Check Your Understanding

  • Why use Arc<RwLock<HashMap>>? Arc for shared ownership across tasks, RwLock for concurrent read/write access.
  • What’s the advantage of RwLock over Mutex? Multiple concurrent readers (GET operations) don’t block each other.
  • Why parse commands as an enum? Type-safe representation, pattern matching for execution.
  • What happens if the server crashes? All data is lost (no persistence yet).
  • How many concurrent readers can access the store? Unlimited (RwLock allows multiple readers).

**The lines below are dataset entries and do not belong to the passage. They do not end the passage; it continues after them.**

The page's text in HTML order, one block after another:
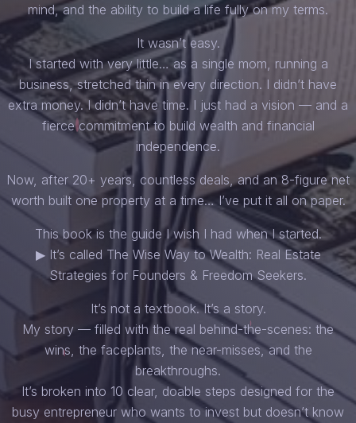
mind, and the ability to build a life fully on my terms.
It wasn’t easy.
I started with very little… as a single mom, running a
business, stretched thin in every direction. I didn’t have
extra money. I didn’t have time. I just had a vision — and a
fierce commitment to build wealth and financial
independence.
Now, after 20+ years, countless deals, and an 8-figure net
worth built one property at a time… I’ve put it all on paper.
This book is the guide I wish I had when I started.
▶ It’s called The Wise Way to Wealth: Real Estate
Strategies for Founders & Freedom Seekers.
It’s not a textbook. It’s a story.
My story — filled with the real behind-the-scenes: the
wins, the faceplants, the near-misses, and the
breakthroughs.
It’s broken into 10 clear, doable steps designed for the
busy entrepreneur who wants to invest but doesn’t know
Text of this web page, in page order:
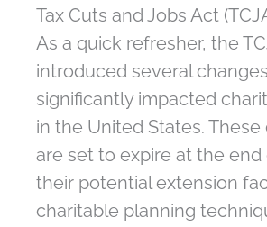
Tax Cuts and Jobs Act
As a quick refresher, the
introduced several
significantly impacted
in the United States. These
are set to expire at the end
their potential extension
charitable planning
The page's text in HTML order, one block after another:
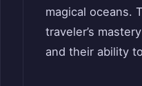
magical oceans.
traveler’s
and their ability
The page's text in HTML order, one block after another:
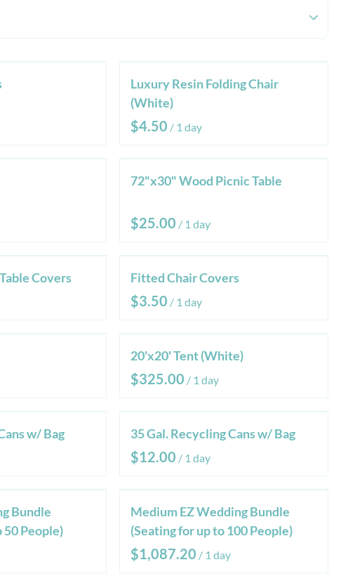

Why Milestone 1 Isn’t Enough → Moving to Milestone 2

Limitation: No Durability

  • All data is in RAM only
  • Server crash = total data loss
  • Unacceptable for production databases
  • Restart = empty database

What We’re Adding:

  • Write-Ahead Log (WAL): Append-only log of all writes
  • Durability: Writes persisted to disk before acknowledging
  • Recovery: Replay WAL on startup to restore state
  • Crash resistance: Can recover from power failures

Improvement:

  • Durability: Volatile → persistent (survives crashes)
  • Recovery: Empty on restart → full state restored
  • Reliability: Data loss risk eliminated (at cost of ~2x slower writes)
  • Production-ready: Foundation for real databases

Performance Impact:

  • Write latency: 0.01ms (memory) → 1-5ms (with fsync to disk)
  • Throughput: 50K writes/sec → 10K writes/sec (disk I/O bound)
  • Trade-off: Speed vs durability (can batch writes for better throughput)

Milestone 2: Persistence with Write-Ahead Log (WAL)

Introduction

The Problem: In-memory data is volatile. Crash = data loss.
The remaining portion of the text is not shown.